Intime, ce journal ne l’est pas trop, car Élie n’est pas du genre introspectif. Mais il est vrai que les dialogues y foisonnent. Et Bouchard s’y montre sous son meilleur jour: par des répliques fines et joueuses, elle dévoile la complexité des sentiments qui unissent les personnages et explore l’intensité de leur désarroi. On pourrait même parler de leur déréliction, surtout dans le cas d’Élie: «J’ai la théorie du big-bang dans ma poche, un condensé des sciences pour tous et même des adresses de psys en cas de besoin. J’ai la réponse absolue à la perte des dieux et à la fin des croyances. […] Alors dis-moi donc: comment ça se fait que j’ai perdu mon sentier?»

Dieu, y es-tu ?
En quête de repères, les personnages de Whisky et Paraboles s’interrogent sur ce qui fonde leurs valeurs. La question de la foi y est omniprésente: Élie la dénigre, Richard ne peut pas concevoir la vie sans elle, et Agnès n’attend qu’un signe pour la retrouver. À une époque où le credo athée balaie la religion du revers de la main, il faut un certain courage pour aborder le sujet de front — et beaucoup d’habileté pour ne pas tomber dans le prêche. Roxanne Bouchard possède les deux: «Comme tout le monde, je trouve l’institution de l’Église un peu vieillotte et trop conservatrice. Mais la foi ne perd pas son sens. Tout le problème d’Élie est là : n’ayant plus foi en aucune valeur, au nom de quoi pourrait-elle se pardonner ses fautes passées?»

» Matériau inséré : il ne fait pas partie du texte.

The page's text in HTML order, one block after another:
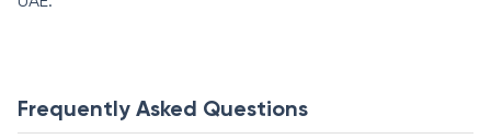
Frequently Asked Questions

C’est grâce à l’amour d’Agnès, l’agneau sacrifié qui porte sur ses épaules les péchés de ses parents, qu’Élie trouvera finalement le chemin de la résurrection. Cette morale très chrétienne, seul l’amour sauve, pourrait décevoir certains. Mais quelle morale n’a pas un air simpliste lorsqu’elle est exprimée en peu de mots? Pour en évaluer la profondeur, il faut la voir mise en œuvre. Or la démonstration de Bouchard est convaincante et nuancée: sans apporter de réponses claires, elle pose des questions justes.